* _Input material_
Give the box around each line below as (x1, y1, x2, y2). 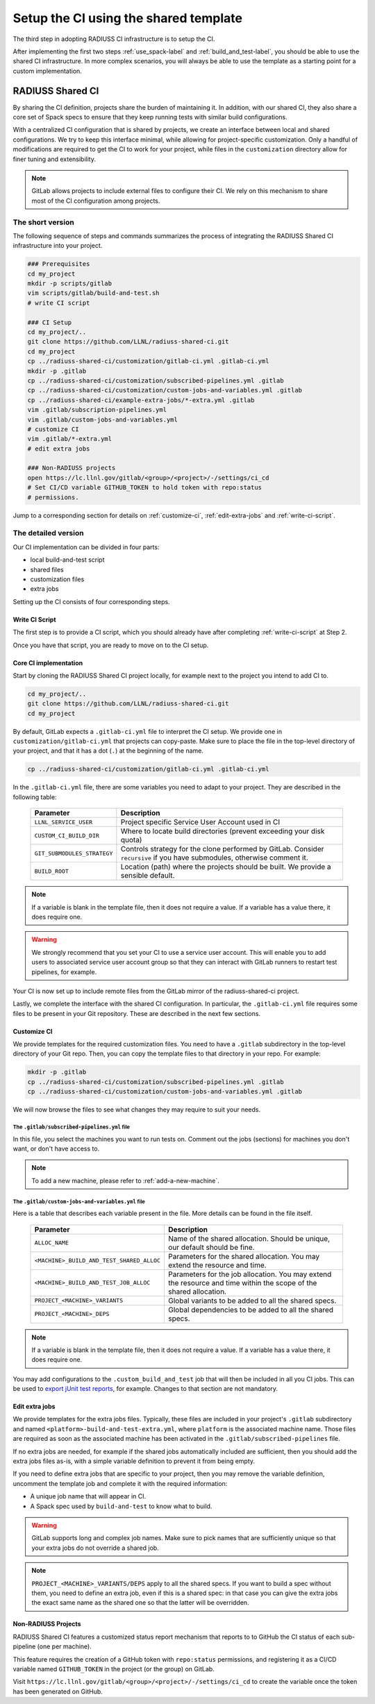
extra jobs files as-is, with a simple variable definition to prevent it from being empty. (12, 1457, 256, 1465)
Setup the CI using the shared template (12, 10, 243, 26)
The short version (12, 217, 74, 227)
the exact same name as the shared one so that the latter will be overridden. (31, 1598, 249, 1607)
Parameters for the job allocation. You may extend (167, 1269, 332, 1279)
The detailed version (12, 528, 84, 538)
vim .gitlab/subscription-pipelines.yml (27, 406, 167, 414)
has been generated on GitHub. (12, 1687, 103, 1696)
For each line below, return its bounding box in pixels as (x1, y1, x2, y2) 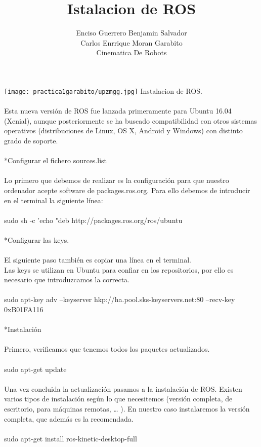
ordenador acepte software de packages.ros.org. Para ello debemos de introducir (4, 184, 250, 195)
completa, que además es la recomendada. (4, 413, 134, 424)
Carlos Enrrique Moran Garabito (80, 37, 183, 48)
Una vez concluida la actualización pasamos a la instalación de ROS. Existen (4, 383, 242, 394)
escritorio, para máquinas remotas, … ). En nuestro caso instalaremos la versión (4, 403, 250, 414)
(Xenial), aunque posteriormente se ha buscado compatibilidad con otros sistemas (4, 115, 257, 126)
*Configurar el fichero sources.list (4, 155, 107, 166)
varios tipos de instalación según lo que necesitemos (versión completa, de (4, 393, 233, 404)
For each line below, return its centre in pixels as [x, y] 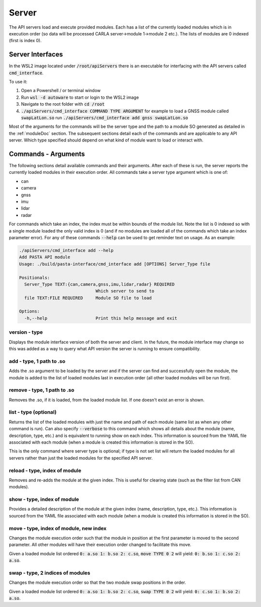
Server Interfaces [36, 54]
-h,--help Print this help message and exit [101, 318]
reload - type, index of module [45, 470]
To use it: [18, 82]
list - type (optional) [33, 412]
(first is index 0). [25, 41]
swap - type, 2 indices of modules [50, 573]
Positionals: [35, 278]
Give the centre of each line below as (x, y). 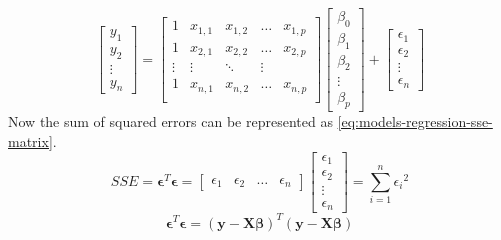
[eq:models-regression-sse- (415, 121)
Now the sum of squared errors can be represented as (170, 121)
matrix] (30, 140)
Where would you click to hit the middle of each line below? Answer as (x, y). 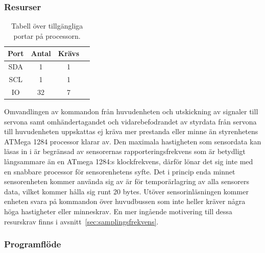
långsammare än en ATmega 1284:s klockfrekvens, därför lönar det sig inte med (129, 161)
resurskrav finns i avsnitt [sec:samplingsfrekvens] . (81, 221)
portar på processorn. (47, 35)
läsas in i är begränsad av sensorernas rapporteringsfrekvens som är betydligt (125, 151)
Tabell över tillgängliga (47, 26)
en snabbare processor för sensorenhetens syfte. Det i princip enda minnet (120, 171)
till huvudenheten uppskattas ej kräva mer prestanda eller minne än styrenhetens (131, 131)
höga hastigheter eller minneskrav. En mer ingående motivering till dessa (118, 211)

* _Task instructions_
From the records above, pull every line that carries the word "index".

* _Your response_
reload - type, index of module [45, 470]
(first is index 0). [25, 41]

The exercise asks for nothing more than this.